Splitting Lines (Linear Features)

  • Allow polyline input from sources other than OSM.
  • From OSM: - Polylines: default all, but user configurable (major vs minor highways, etc).
    • Polygons: filter tags for traffic circles, water bodies, etc, then split into polylines.

In both cases, we likely only need the geometry, no tags.

Map Features

  • Points:

    • Geometries, plus tags.
    • Centroids of polygons.
    • Midpoint of polylines.
  • Polylines:

    • Geometries, plus tags.
    • Convert relevant polygons such as traffic circles / water bodies into polylines.
    • Split roads at all intersections, so that every polyline constitutes an edge in a graph.
  • Polygons:

    • Geometries, plus tags.
    • Convert multipolygons (like OSM buildings with holes) into simple polygons for the purpose of splitting (maybe we want the multipolygons to send to the data collection app later, but for splitting we definitely don't want holes).
    • Do some checking/cleaning for invalid geometries.

Output Datasets

We need the following datasets of geometries, but probably not any tags associated:

- AOI
- Splitlines
- Features

The original features should probably be retained for later use in the actual data collection (e.g. conflation), but for splitting purposes we don't need all the tags and fields, and we definitely don't want any complex geometry.

Extra Work

Large task polygons:

  • We might need to check for task polygons that are too big.
  • If there are regions with sparse features, they might end up with giant task polygons, in which case we might want to sub-split them (maybe into squares).

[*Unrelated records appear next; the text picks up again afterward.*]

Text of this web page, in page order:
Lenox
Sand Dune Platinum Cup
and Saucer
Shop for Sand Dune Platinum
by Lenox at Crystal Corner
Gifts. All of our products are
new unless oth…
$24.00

Testing The Workflow In QGIS

Running Bleeding-Edge PostGIS Locally

First you may need to set up a local Postgres database, including the latest bleeding-edge version of PostGIS and SFCGAL.

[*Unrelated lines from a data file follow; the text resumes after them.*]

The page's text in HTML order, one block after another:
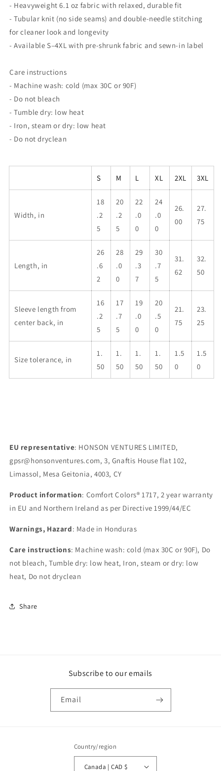
- Heavyweight 6.1 oz fabric with relaxed, durable fit
- Tubular knit (no side seams) and double-needle stitching
for cleaner look and longevity
- Available S–4XL with pre-shrunk fabric and sewn-in label
Care instructions
- Machine wash: cold (max 30C or 90F)
- Do not bleach
- Tumble dry: low heat
- Iron, steam or dry: low heat
- Do not dryclean
S M L XL 2XL 3XL
Width, in
18
.2
5
20
.2
5
22
.0
0
24
.0
0
26.
00
27.
75
Length, in
26
.6
2
28
.0
0
29
.3
7
30
.7
5
31.
62
32.
50
Sleeve length from
center back, in
16
.2
5
17
.7
5
19
.0
0
20
.5
0
21.
75
23.
25
Size tolerance, in
1.
50
1.
50
1.
50
1.
50
1.5
0
1.5
0
EU representative: HONSON VENTURES LIMITED,
gpsr@honsonventures.com, 3, Gnaftis House flat 102,
Limassol, Mesa Geitonia, 4003, CY
Product information: Comfort Colors® 1717, 2 year warranty
in EU and Northern Ireland as per Directive 1999/44/EC
Warnings, Hazard: Made in Honduras
Care instructions: Machine wash: cold (max 30C or 90F), Do
not bleach, Tumble dry: low heat, Iron, steam or dry: low
heat, Do not dryclean
Share
Subscribe to our emails
Email
Country/region
Canada | CAD $
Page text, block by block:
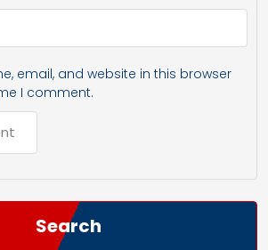
email, and website in this browser
I comment.
Search
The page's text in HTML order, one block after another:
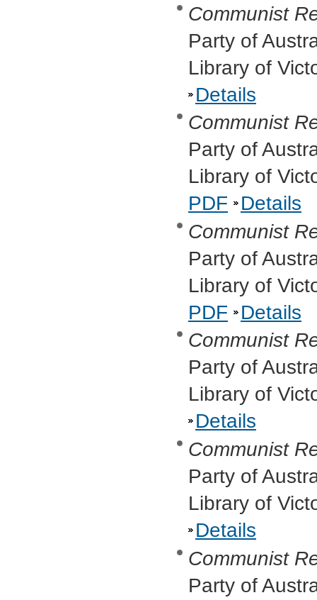
Communist
Party of
Library of
Details
Communist
Party of
Library of
PDF
Details
Communist
Party of
Library of
PDF
Details
Communist
Party of
Library of
Details
Communist
Party of
Library of
Details
Communist
Party of

The easiest way is via Docker (single command):

    ```bash
    docker run --name aoi-splitting-db --detach \
      -p 5432:5432 -v ./db_data:/var/lib/postgresql/data/  \
      -e POSTGRES_USER=hotosm \
      -e POSTGRES_PASSWORD=hotosm \
      -e POSTGRES_DB=splitter \
      docker.io/postgis/postgis:17-master \
    && sleep 5 \
    && docker exec aoi-splitting-db psql -d splitter -U hotosm -c \
      'CREATE EXTENSION IF NOT EXISTS postgis_sfcgal WITH SCHEMA public;'
    ```

The instance will be available:

- Host: `localhost`
- Port: `5432`
- Database: `splitter`
- User `hotosm`
- Password `hotosm`

!!! NOTE

    Changing the port on the left side in the command `8888:5432`,
    will make Postgres available on a different port for you.

Importing OSM Data

Get the raw-data-api Lua OSM import script:

    ```bash
    curl -LO https://raw.githubusercontent.com/hotosm/osm-rawdata/refs/heads/main/osm_rawdata/import/raw.lua
    ```

Download some data from GeoFabrik:

     <https://download.geofabrik.de>

Import into Postgres:

    ```bash
    osm2pgsql --create -H localhost -U hotosm -P 5432 -d splitter \
      -W --extra-attributes --output=flex --style ./raw.lua \
      /your-geofabrik-file.osm.pbf
    ```

QGIS DB Manager

  • Install the QGIS DB Manager plugin.
  • View the geoms you just added.
  • Run each step of the splitting algorithm SQL sequentially.
  • View the intermediary tables and geometries created.
  • More detailed instructions to come!